论文标题
VL-Taboo:对视觉模型的基于属性的零击功能的分析
VL-Taboo: An Analysis of Attribute-based Zero-shot Capabilities of Vision-Language Models
论文作者
论文摘要
自从出现以来,在大型,随机收集的数据上接受培训的视觉模型在许多领域都有重大影响。但是,由于它们在各个领域(例如图像文本 - 取回)表现出色时,他们的内部工作仍未得到充分了解。当前的工作分析了这些模型的真实零拍功能。我们从对培训语料库的分析开始,评估测试类的程度(以及哪个)实际上是零射击,以及与单个类别的性能相关联。我们跟进这些模型的基于属性的零击学习能力的分析,并评估了这种经典的零击概念从大规模的监督中出现的方式。我们利用最近发布的LAION400M数据语料库以及公开可用的剪辑,OpenClip和Flava的模型,评估了基于属性的CUB和AWA2基准的零摄像机功能。我们的分析表明:(i)在预训练期间(很多)观察到大多数流行零射基测试基准中的大多数类; (ii)零射击性能主要来自模型识别类标签的能力,每当它们存在于文本中时,并且只有在不使用类标签时才能观察到基于属性的Zeroshot学习的较低的性能能力; (iii)所使用的属性数量可能会对性能产生重大影响,并且很容易导致性能大幅下降。

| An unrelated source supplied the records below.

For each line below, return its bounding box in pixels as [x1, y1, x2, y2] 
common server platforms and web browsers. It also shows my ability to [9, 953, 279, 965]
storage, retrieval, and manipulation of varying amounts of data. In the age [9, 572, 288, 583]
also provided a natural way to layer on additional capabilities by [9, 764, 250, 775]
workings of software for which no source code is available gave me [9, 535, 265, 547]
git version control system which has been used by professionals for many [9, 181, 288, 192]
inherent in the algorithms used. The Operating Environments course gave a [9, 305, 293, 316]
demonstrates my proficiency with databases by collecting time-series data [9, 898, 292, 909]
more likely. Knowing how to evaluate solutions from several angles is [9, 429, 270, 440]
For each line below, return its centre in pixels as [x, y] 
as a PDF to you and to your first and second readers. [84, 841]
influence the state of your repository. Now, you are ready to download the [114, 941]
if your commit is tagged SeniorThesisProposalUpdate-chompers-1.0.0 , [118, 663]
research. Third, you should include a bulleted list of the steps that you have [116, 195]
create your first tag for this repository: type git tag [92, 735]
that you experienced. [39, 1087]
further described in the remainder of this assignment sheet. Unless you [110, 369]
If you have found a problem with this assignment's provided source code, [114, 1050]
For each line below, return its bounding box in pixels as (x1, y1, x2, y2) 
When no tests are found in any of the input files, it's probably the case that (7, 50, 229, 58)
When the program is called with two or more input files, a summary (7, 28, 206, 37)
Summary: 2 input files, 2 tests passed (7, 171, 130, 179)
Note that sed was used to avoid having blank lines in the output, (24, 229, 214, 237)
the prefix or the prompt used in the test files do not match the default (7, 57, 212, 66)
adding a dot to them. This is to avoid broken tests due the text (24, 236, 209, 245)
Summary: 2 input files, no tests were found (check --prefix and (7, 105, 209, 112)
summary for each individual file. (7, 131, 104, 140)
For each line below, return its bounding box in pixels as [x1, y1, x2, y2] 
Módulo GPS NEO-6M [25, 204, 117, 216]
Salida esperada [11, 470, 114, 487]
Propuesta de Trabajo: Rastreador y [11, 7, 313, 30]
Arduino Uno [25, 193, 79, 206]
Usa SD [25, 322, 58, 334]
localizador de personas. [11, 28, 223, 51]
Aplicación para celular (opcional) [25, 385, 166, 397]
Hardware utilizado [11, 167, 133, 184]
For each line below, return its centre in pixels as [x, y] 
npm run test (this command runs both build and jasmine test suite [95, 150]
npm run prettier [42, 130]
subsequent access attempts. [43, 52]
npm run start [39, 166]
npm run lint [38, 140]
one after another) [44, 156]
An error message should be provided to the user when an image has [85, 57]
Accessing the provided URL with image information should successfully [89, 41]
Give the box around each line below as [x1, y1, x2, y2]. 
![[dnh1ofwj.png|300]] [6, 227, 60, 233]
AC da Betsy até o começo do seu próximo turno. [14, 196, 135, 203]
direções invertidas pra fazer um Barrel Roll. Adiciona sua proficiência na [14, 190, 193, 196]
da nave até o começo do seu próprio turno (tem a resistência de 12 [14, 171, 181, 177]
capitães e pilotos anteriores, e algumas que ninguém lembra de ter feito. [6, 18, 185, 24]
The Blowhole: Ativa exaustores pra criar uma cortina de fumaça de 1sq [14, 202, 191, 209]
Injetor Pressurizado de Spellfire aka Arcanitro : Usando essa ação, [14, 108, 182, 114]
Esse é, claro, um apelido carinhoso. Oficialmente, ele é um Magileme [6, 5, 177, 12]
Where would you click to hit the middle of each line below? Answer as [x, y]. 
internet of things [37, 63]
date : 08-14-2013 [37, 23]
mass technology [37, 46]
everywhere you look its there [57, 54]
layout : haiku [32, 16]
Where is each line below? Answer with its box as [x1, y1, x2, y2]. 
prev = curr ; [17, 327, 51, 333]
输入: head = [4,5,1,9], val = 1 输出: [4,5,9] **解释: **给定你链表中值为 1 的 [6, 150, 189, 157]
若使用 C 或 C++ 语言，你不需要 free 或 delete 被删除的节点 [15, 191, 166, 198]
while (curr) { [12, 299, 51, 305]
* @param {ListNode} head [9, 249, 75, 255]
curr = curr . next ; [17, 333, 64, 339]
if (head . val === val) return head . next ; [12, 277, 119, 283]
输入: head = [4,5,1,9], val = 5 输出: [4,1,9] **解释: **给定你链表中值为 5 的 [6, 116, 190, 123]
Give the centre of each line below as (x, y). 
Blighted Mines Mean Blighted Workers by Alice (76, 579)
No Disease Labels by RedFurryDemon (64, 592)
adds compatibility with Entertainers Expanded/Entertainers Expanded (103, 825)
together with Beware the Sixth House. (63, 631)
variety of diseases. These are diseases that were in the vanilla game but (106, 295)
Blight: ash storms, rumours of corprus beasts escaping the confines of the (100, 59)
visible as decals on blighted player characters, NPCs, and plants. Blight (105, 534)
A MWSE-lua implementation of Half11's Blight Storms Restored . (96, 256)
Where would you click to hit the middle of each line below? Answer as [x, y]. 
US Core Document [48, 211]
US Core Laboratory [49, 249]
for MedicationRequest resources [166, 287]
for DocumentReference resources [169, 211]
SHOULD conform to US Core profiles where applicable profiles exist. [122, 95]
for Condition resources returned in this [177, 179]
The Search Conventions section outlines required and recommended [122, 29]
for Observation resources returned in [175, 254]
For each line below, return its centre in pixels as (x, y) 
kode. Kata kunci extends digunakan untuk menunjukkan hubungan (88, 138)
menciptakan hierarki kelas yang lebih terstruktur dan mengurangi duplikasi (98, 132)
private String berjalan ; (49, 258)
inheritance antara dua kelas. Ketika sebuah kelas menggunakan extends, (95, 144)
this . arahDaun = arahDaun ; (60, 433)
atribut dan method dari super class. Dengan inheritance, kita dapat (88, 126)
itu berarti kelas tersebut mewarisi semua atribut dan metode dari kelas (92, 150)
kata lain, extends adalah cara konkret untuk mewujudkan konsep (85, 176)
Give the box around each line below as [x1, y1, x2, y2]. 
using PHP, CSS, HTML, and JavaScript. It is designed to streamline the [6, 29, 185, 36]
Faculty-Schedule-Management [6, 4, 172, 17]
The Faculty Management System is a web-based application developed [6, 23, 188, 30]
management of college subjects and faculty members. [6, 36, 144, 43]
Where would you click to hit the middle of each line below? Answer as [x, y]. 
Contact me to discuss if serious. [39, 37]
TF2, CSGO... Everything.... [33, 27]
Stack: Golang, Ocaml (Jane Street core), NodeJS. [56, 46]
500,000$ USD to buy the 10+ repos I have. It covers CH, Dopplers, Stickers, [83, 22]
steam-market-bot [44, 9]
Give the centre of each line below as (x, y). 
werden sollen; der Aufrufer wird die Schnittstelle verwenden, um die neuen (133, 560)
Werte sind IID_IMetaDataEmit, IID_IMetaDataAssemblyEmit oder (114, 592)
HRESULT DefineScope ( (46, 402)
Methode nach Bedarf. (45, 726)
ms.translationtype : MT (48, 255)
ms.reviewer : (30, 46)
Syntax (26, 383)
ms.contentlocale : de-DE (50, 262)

Vision-language models trained on large, randomly collected data had significant impact in many areas since they appeared. But as they show great performance in various fields, such as image-text-retrieval, their inner workings are still not fully understood. The current work analyses the true zero-shot capabilities of those models. We start from the analysis of the training corpus assessing to what extent (and which of) the test classes are really zero-shot and how this correlates with individual classes performance. We follow up with the analysis of the attribute-based zero-shot learning capabilities of these models, evaluating how well this classical zero-shot notion emerges from large-scale webly supervision. We leverage the recently released LAION400M data corpus as well as the publicly available pretrained models of CLIP, OpenCLIP, and FLAVA, evaluating the attribute-based zero-shot capabilities on CUB and AWA2 benchmarks. Our analysis shows that: (i) most of the classes in popular zero-shot benchmarks are observed (a lot) during pre-training; (ii) zero-shot performance mainly comes out of models' capability of recognizing class labels, whenever they are present in the text, and a significantly lower performing capability of attribute-based zeroshot learning is only observed when class labels are not used; (iii) the number of the attributes used can have a significant effect on performance, and can easily cause a significant performance decrease.